February 25, 2016 •
Repeal 17th Amendment: Utah Senate Wants Selection of U.S. Senators Returned From State Voters to State Legislators
On February 24, the Utah Senate passed Senate Joint Resolution 2, which asks Congress to repeal the 17th Amendment to the U.S. Constitution and proposes a new Amendment to return the power of choosing U.S. Senators to state legislatures. The […]
On February 24, the Utah Senate passed Senate Joint Resolution 2, which asks Congress to repeal the 17th Amendment to the U.S. Constitution and proposes a new Amendment to return the power of choosing U.S. Senators to state legislatures. The resolution contends the “popular election of senators has diluted the power of the separate states, diminished federalism, and resulted in the increased power of the federal government over the individual states.”

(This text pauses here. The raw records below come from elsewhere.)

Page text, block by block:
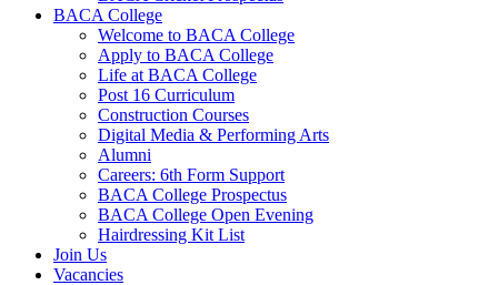
BACA College
Welcome to BACA College
Apply to BACA College
Life at BACA College
Post 16 Curriculum
Construction Courses
Digital Media & Performing Arts
Alumni
Careers: 6th Form Support
BACA College Prospectus
BACA College Open Evening
Hairdressing Kit List
Join Us
Vacancies
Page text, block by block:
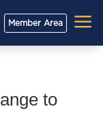
Member Area a
to
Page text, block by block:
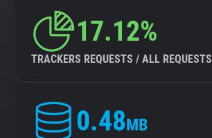
17.12%
TRACKERS REQUESTS / ALL REQUESTS
0.48MB
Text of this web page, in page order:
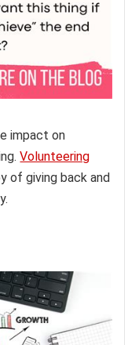
impact on
Volunteering
of giving back and
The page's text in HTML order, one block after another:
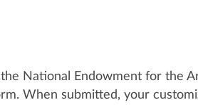
National Endowment for the
When submitted, your
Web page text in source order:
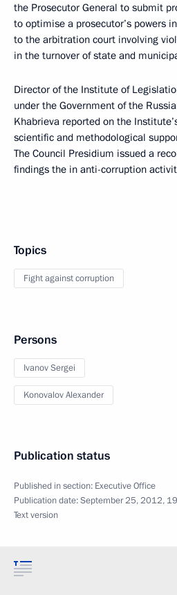
the Prosecutor General to submit
to optimise a prosecutor’s powers
to the arbitration court involving
in the turnover of state and
Director of the Institute of
under the Government of the
Khabrieva reported on the
scientific and methodological
The Council Presidium issued a
findings the in anti-corruption
Topics
Fight against corruption
Persons
Ivanov Sergei
Konovalov Alexander
Publication status
Published in section: Executive Office
Publication date:September 25, 2012,
Text version
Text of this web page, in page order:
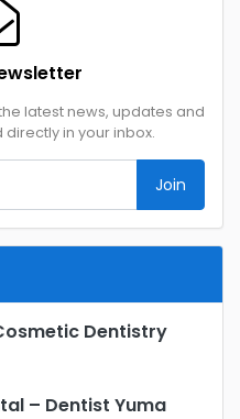
latest news, updates and
in your inbox.
Join
Dentistry
– Dentist Yuma
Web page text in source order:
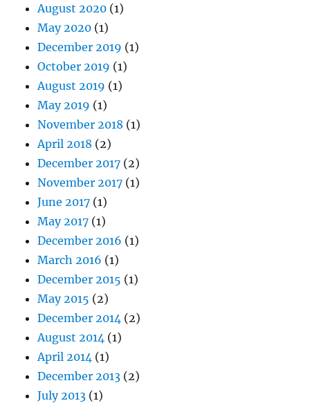
August 2020 (1)
May 2020 (1)
December 2019 (1)
October 2019 (1)
August 2019 (1)
May 2019 (1)
November 2018 (1)
April 2018 (2)
December 2017 (2)
November 2017 (1)
June 2017 (1)
May 2017 (1)
December 2016 (1)
March 2016 (1)
December 2015 (1)
May 2015 (2)
December 2014 (2)
August 2014 (1)
April 2014 (1)
December 2013 (2)
July 2013 (1)
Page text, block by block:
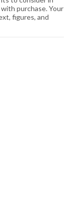
purchase. Your
figures, and
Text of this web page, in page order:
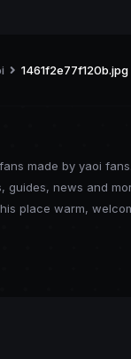
1461f2e77f120b.jpg
made by yaoi fans.
guides, news and
place warm,
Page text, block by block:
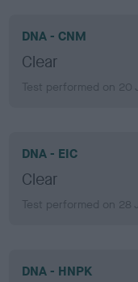
DNA - CNM
Clear
Test performed on 20
DNA - EIC
Clear
Test performed on 28
DNA - HNPK
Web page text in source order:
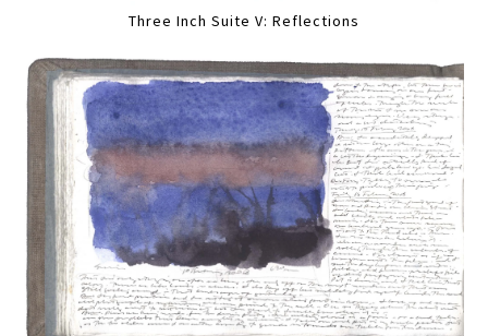
Three Inch Suite V: Reflections
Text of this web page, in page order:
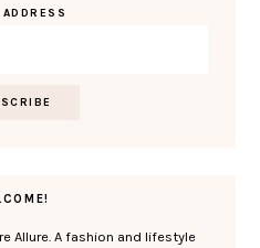
Allure. A fashion and lifestyle
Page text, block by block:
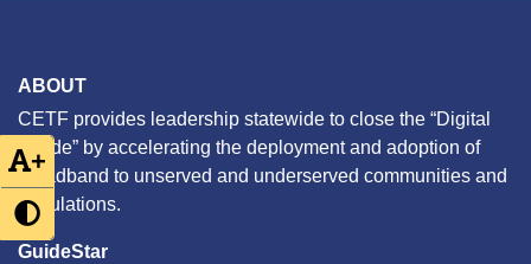
+
ABOUT
CETF provides leadership statewide to close the “Digital
Divide” by accelerating the deployment and adoption of
broadband to unserved and underserved communities and
populations.
GuideStar
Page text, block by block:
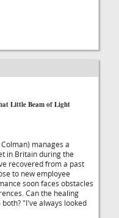
Little Beam of Light
manages a
in Britain during the
recovered from a past
to new employee
soon faces obstacles
Can the healing
"I've always looked
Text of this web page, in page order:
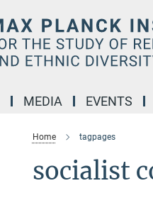
MEDIA EVENTS
Home tagpages
socialist
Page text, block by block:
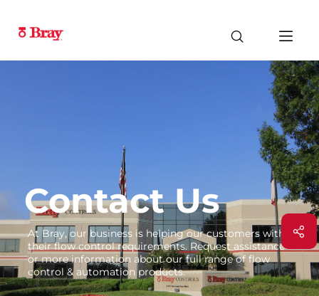
Contact Us
At Bray, our business is helping our customers with
their flow control requirements. Request assistance
or more information about our full range of flow
control & automation products.
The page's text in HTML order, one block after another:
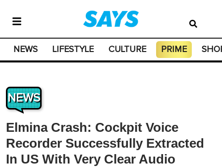
NEWS LIFESTYLE CULTURE PRIME
NEWS
Elmina Crash: Cockpit Voice
Recorder Successfully Extracted
In US With Very Clear Audio
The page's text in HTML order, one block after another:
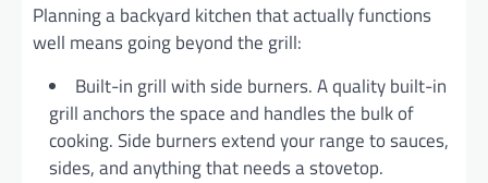
Planning a backyard kitchen that actually functions
well means going beyond the grill:
Built-in grill with side burners. A quality built-in
grill anchors the space and handles the bulk of
cooking. Side burners extend your range to sauces,
sides, and anything that needs a stovetop.
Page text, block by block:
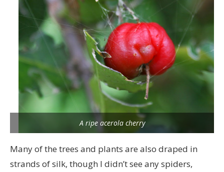
A ripe acerola cherry
Many of the trees and plants are also draped in
strands of silk, though I didn’t see any spiders,

In the proposed language of the new Amendment, each state must create “a liaison committee” to “work with its United States Senators in evaluating the impact of federal legislation on its state. All legislation proposed by Congress, and all treaties proposed, shall be submitted to each State’s liaison committee.” Additionally, the language of the Amendment calls for the senators to be subject to removal by the senator’s state legislature and for their salary to be provided by the senator’s state. The resolution quotes arguments made by James Madison in the Federalist Papers that federal legislation should be “ratified by two independent power sources: the people’s representatives in the House and the state legislatures’ agents in the Senate.”
The resolution passed 20-6. All five senators from the Democratic Party, along with one Republican senator, voted against the resolution. Three other Republican senators did not vote.